Clearing the cache (rm -rf ~/.cache/crystal) does not fix the issue; it still hangs right after the Codegen/linking stage.
CPU Usage: While hanging, both the crystal spec process and the compiled crystal-run-spec.tmp binary sit at 0.0% CPU (State S+). I think.. this indicates a deadlock or a blocking wait rather than an infinite loop.
You can reproduce this by cloning the OWASP Noir repository and running crystal spec.
Environment:
macOS: Tahoe 26.3
Crystal: 1.19.1
Architecture: Apple Silicon (ARM64)
I suspect this might be a macOS-specific LLVM or spec runner issue, possibly a deadlock when the runner tries to execute the compiled spec binary. Has anyone seen this behavior before, or have any pointers on how to debug this further?

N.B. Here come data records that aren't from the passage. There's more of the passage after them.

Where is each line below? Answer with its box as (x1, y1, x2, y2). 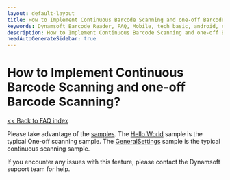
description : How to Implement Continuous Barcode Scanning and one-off (7, 29, 219, 36)
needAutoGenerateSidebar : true (7, 36, 97, 42)
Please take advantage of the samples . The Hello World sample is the (7, 130, 203, 138)
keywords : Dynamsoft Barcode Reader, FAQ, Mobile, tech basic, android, (7, 23, 219, 29)
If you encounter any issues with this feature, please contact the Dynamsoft (7, 158, 220, 166)
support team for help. (7, 165, 71, 173)
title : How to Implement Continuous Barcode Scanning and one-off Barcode (7, 16, 225, 23)
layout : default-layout (7, 10, 75, 17)
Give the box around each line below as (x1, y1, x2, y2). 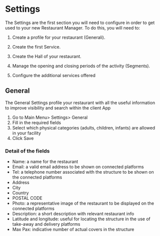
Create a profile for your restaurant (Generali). (12, 34, 106, 40)
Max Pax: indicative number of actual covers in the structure (12, 227, 134, 233)
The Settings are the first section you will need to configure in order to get (5, 20, 155, 26)
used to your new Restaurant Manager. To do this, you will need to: (5, 25, 140, 30)
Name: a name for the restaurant (12, 158, 79, 165)
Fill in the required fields (12, 119, 61, 126)
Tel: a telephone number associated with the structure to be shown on (12, 169, 154, 175)
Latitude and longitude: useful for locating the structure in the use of (12, 216, 151, 222)
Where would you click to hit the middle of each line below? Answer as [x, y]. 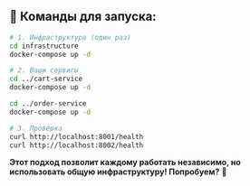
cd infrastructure [44, 46]
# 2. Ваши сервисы [44, 70]
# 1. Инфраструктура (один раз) [70, 37]
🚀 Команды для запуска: [83, 17]
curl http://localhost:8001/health [77, 136]
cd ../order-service [48, 104]
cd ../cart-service [46, 79]
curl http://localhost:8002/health [77, 145]
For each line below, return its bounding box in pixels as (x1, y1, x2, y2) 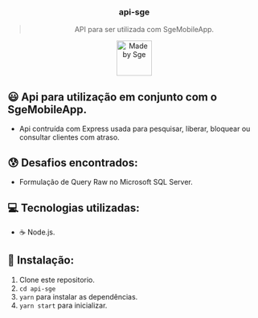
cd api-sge (18, 284, 56, 293)
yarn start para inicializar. (18, 300, 108, 310)
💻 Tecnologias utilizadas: (7, 202, 140, 215)
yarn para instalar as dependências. (18, 291, 138, 301)
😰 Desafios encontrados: (7, 156, 138, 169)
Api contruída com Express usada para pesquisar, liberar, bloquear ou (18, 124, 251, 134)
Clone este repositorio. (18, 275, 96, 284)
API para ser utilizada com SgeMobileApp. (74, 25, 215, 35)
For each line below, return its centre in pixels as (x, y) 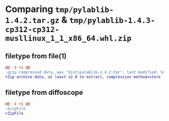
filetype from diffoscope (44, 93)
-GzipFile (16, 109)
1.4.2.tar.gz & (36, 20)
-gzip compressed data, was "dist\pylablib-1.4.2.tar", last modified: (82, 72)
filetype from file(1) (36, 56)
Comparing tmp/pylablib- (60, 9)
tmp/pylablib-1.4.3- (112, 21)
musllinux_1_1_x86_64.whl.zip (68, 38)

I checked out a previous commit from the commit log and ran the specs and they passed, which indicates something in the code.
I used git bisect to find the offending commit based on which ones will run the specs and it points to this commit. I can’t find anything in that commit that would cause this to happen but, sure enough, the specs run just fine at the parent commit.

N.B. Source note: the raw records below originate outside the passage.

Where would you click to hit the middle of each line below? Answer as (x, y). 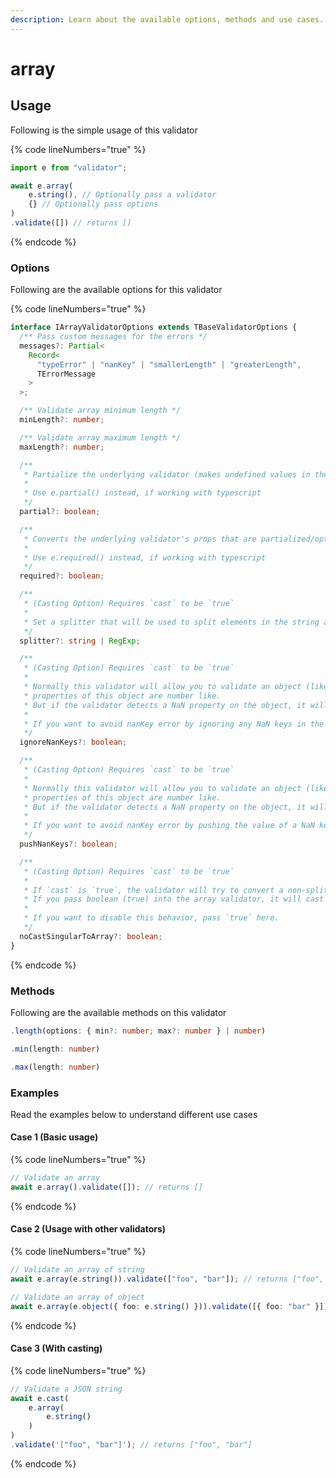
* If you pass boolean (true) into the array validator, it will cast (174, 899)
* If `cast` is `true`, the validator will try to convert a (153, 890)
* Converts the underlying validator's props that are (140, 539)
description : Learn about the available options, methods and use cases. (167, 19)
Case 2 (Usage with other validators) (88, 1229)
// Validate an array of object (77, 1297)
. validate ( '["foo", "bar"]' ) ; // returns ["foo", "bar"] (131, 1445)
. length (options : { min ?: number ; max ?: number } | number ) (138, 1031)
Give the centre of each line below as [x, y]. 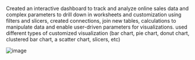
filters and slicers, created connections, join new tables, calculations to [91, 21]
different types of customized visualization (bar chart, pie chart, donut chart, [98, 33]
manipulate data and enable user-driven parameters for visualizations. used [97, 27]
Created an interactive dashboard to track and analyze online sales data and [97, 8]
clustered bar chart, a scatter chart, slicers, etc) [63, 39]
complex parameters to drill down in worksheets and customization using [94, 15]
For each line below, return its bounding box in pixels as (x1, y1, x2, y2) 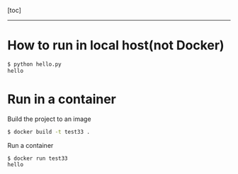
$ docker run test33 (7, 155, 69, 162)
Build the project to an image (7, 115, 91, 123)
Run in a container (7, 91, 117, 107)
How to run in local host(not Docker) (7, 37, 225, 54)
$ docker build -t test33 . (7, 128, 91, 135)
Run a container (7, 141, 54, 149)
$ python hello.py (7, 60, 62, 68)
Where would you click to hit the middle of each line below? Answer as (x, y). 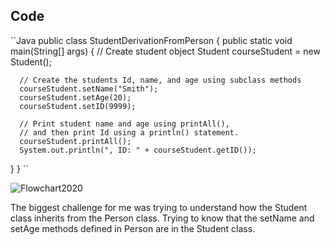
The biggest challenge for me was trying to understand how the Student (159, 207)
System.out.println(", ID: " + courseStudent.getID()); (138, 150)
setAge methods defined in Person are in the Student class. (133, 228)
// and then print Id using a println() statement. (129, 132)
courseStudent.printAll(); (75, 141)
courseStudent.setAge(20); (75, 97)
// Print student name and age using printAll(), (124, 124)
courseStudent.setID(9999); (78, 106)

I also noticed the issue started exactly at that commit. I focused on the newly added specs for the hang analysis, but I haven’t pinpointed the exact cause yet.
From the sound of it the specs start but the program gets stuck waiting on the event loop: 0% CPU, the SIGINT signal is received and handled, meaning that the program isn’t blocked on a syscall, but for some reason a fiber isn’t being resumed.
You can then run lldb (or gdb or another debugger) to run owasp_spec, interrupt the program and see where it hangs… but it probably won’t tell much: stuck on kevent (or epoll_wait) which is “waiting on the evloop”.
The trace.log file will report everything that happened related to the fiber scheduler and the event loop while the program executes.
Other ideas:
Does it reproduce in a Linux VM? It might an issue on AArch64, rather than macOS.
Does it reproduce with -Dpreview_mt -Dexecution_context to enable execution contexts?
with execution contexts, perf-tools allows to print scheduler/fiber details (and there’s pending work that could print the backtrace of non running fibers).
The functional tests create a NoirRunner that runs tech analyzers concurrently using WaitGroup.wait (analyzer.cr:125). WaitGroup internally uses Fiber.suspend, Crystal::SpinLock, and Atomic, and on Apple Silicon’s kqueue-based event loop it seems the fibers just don’t resume properly when combined.
Main fiber goes straight into evloop.run (blocking=1) and stays there — stuck on kevent for ~4.8s+.
Only the stack-pool-collector wakes up occasionally; the spec runner fiber never gets scheduled again.
Trace also showed around 1052 fibers in total when it hangs (way more than when running the dirs separately).
My guess is there’s some interaction between the WaitGroup from http_proxy and the one used in the functional tests, only happens when they get compiled together on Apple Silicon (doesn’t reproduce on Linux, probably epoll vs kqueue difference).
Anyway, that’s what I found so far. Let me know what you think… happy to run more tests if it helps!
Yes, you can’t create a ::WaitGroup type because there’s already one stdlib (for quite some versions now). If it happens to get loaded, then either implemetation is monkey patching the other one, and they conflict. Since it’s a synchronization type, a fiber is almost sure to never resume at some point.
At the very least, the custom implementation should be namespaced as Noir::WaitGroup for example, or the global WaitGroup loaded for older Crystal versions.
What happens if you remove your custom implementation and just use the one from stdlib? It should be a bit more optimized anyway.